To stimulate the brain we plan to use Theta Burst Stimulation (TBS), a novel paradigm of repetitive transcranial magnetic stimulation (TMS), aiming to increase cortical excitability of the affected (ipsilesional) hemisphere.

According to evidence so far, we believe that increased ipsilesional excitability can be achieved by:
1. Direct facilitation of the affected hemisphere (ipsilesional facilitation)
2. Inhibition of the unaffected hemisphere (contralesional inhibition)

Primary aim:
To investigate whether daily treatment with TBS followed by patterned physical therapy for a period of two weeks can lead to significant and sustained improvement of hand motor behavior in chronic stroke patients.

Secondary aims:
1. To study the physiological correlates of the potential behavioral gains
2. To identify physiological predictors of likelihood of response to the proposed intervention, so that appropriate patients may be targeted in future trials

Physiological correlates will be studied using TMS and functional magentic resonance imaging (fMRI) as detailed below.
Lay summary
Ethics approval NHNN and ION Joint Research Ethics Committee approved on the 25/02/2005 (ref: 04/Q0512/108)
Study design Randomised interventional treatment trial
Countries of recruitment Italy, United Kingdom
Disease/condition/study domain Topic: Stroke Research Network; Subtopic: Rehabilitation; Disease: Therapy type
Participants - inclusion criteria 1. History of a single ischaemic stroke, initially affecting the hand
2. Minimum interval since stroke onset one year (no upper limit)
3. Residual impairments of hand function (strength and/or dexterity)
4. Some degree of hand movement defined as present wrist extension (>=20%) and ability to grasp
5. Capable of giving informed consent
6. Aged 18 - 80 years, either sex
Participants - exclusion criteria 1. Intracerebral hemorrhage
2. Large ischaemic lesions involving almost the whole MCA territory
3. Significant tone problems in the hand (greater than 2 in the Ashworth Scale)
4. Severe cognitive impairment defined as mini-mental state examination (MMSE) less than 20
5. Residual aphasia or visual field defect (greater than or equal to 2 in the relative item of the National Institutes of Health Stroke Scale [NIHSS])
6. Past or current history of other neurological or psychiatric disease including epilepsy, previous or recurrent stroke and peripheral neuropathy
7. Major systemic illness
8. Use of anticonvulsant, psychotropic or sedative or medication
9. Excessive use of alcohol or other substances
10. Accepted contraindications for TMS (presence of metal in the head (excluding the mouth), intracardiac lines, cardiac pacemakers)
Anticipated start date 01/11/2005
Anticipated end date 31/12/2010
Status of trial Completed
Patient information material Not available in web format, please use the contact details below to request a patient information sheet
Target number of participants Planned Sample Size: 45
Interventions Physical therapy (physiotherapy):
The protocol for physical therapy has been developed in collaboration with the therapy services department at the National Hospital for Neurology and Neurosurgery.
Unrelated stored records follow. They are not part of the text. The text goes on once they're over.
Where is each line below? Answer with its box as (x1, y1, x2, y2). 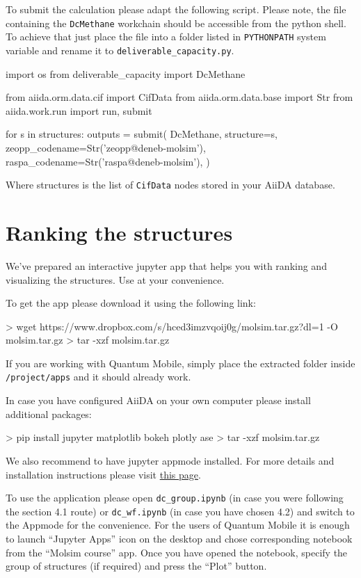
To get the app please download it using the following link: (6, 296, 256, 310)
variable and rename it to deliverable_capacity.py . (6, 42, 234, 57)
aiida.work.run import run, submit (6, 103, 152, 118)
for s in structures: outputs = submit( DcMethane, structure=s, (6, 127, 278, 141)
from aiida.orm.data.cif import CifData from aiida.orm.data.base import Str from (6, 90, 353, 104)
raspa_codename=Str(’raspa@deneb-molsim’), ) (6, 154, 210, 168)
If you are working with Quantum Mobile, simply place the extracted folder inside (6, 355, 355, 370)
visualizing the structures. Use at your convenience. (6, 272, 225, 287)
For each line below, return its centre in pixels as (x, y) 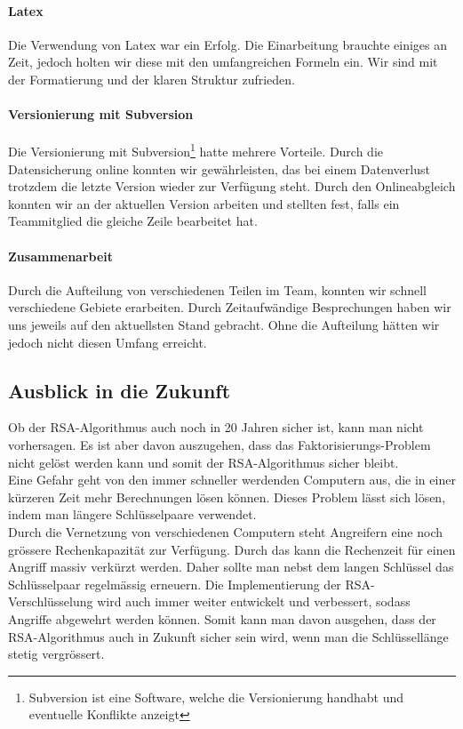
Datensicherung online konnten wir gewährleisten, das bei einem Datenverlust (219, 168)
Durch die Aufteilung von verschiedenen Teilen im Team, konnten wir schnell (218, 289)
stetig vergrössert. (56, 654)
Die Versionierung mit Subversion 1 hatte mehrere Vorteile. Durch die (196, 150)
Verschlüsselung (51, 601)
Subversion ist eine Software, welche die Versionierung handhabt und (216, 697)
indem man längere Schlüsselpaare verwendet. (132, 514)
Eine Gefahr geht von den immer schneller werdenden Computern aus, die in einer (232, 480)
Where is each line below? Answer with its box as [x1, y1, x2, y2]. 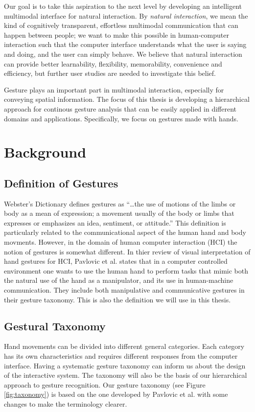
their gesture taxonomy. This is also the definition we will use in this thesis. [4, 294, 231, 304]
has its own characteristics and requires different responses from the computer [4, 351, 238, 361]
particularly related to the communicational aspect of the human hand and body [4, 227, 246, 237]
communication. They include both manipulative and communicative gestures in [4, 285, 245, 295]
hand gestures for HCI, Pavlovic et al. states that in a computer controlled [4, 256, 228, 266]
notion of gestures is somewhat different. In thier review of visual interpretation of [4, 246, 251, 256]
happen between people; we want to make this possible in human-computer [4, 29, 229, 40]
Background [4, 142, 87, 162]
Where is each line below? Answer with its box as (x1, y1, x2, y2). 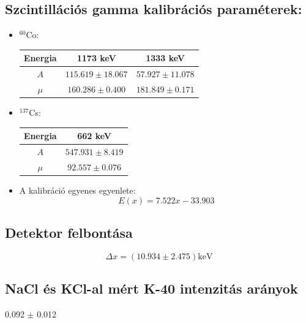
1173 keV (76, 51, 116, 64)
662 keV (77, 129, 112, 142)
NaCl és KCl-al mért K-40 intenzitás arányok (5, 279, 298, 298)
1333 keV (146, 51, 185, 64)
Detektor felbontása (5, 222, 133, 241)
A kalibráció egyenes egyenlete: (19, 183, 136, 196)
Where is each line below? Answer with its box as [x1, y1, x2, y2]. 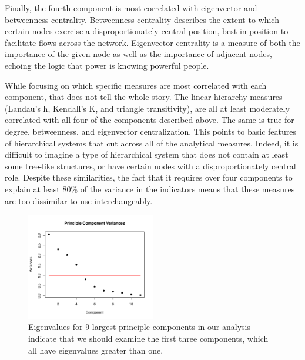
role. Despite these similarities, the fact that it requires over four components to [5, 171, 293, 184]
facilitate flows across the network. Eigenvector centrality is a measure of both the [5, 36, 300, 48]
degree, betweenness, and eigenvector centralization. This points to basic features [5, 125, 297, 137]
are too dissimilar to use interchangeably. [5, 194, 153, 206]
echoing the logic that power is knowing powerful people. [5, 59, 209, 71]
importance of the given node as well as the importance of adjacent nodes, [5, 48, 272, 60]
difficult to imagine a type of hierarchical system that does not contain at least [5, 148, 289, 161]
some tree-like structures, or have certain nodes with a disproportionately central [5, 159, 296, 172]
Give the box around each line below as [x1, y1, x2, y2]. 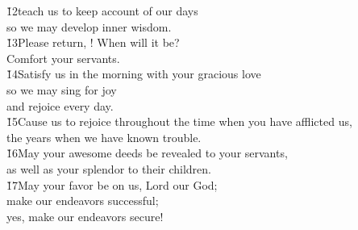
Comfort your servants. [6, 49, 120, 66]
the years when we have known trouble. [6, 128, 202, 145]
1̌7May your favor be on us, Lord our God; [6, 176, 218, 193]
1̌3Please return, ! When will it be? [6, 34, 180, 51]
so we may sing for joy [6, 81, 117, 98]
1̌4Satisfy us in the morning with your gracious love [6, 65, 261, 82]
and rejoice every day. [6, 97, 114, 114]
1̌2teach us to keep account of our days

It expands upon previous protocols by ensuring the equivalence of task intensity, repetition rate and verbal feedback across subjects. Treatment will be task oriented and individualised based on the findings of a questionnaire about current functional difficulties and an objective examination.

Theta Burst Stimulation:
TMS is a well tolerated method of stimulating the human cortex through the intact scalp. We will employ a new pattern of repetitive TMS called Theta Burst Stimulation (TBS). Each burst consists of 3 low intensity (80% aMT, see further on) stimuli, repeating at high frequency (50Hz). Bursts are repeating at 5Hz, i.e. the "theta" rhythm of the EEG. A total of 15 pulses are delivered per second. TBS effect on corticospinal excitability can be either inhibitory of facilitatory, depending on the pattern.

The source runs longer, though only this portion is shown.